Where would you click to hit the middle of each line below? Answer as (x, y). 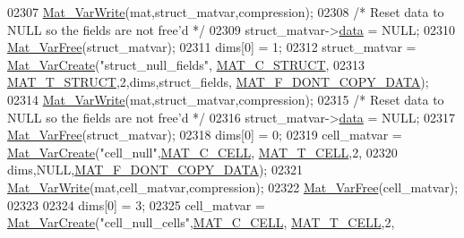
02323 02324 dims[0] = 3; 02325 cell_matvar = (136, 204)
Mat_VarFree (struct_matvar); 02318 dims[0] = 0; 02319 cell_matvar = (205, 135)
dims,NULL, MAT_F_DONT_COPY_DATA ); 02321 (155, 170)
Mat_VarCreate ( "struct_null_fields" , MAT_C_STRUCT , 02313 (186, 64)
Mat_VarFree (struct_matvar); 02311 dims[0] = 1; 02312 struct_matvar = (212, 47)
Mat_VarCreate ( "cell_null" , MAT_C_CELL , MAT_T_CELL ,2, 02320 (202, 152)
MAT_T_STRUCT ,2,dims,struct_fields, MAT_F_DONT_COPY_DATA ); (218, 82)
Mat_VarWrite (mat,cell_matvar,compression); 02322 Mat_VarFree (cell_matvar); (233, 187)

Your goal:
Starting with the line that contains "MAT_T_STRUCT ,2,dims,struct_fields, MAT_F_DONT_COPY_DATA", output every line through the end of the listing above, unchanged.

Response area:
MAT_T_STRUCT ,2,dims,struct_fields, MAT_F_DONT_COPY_DATA ); (218, 82)
Mat_VarWrite (mat,cell_matvar,compression); 02322 Mat_VarFree (cell_matvar); (233, 187)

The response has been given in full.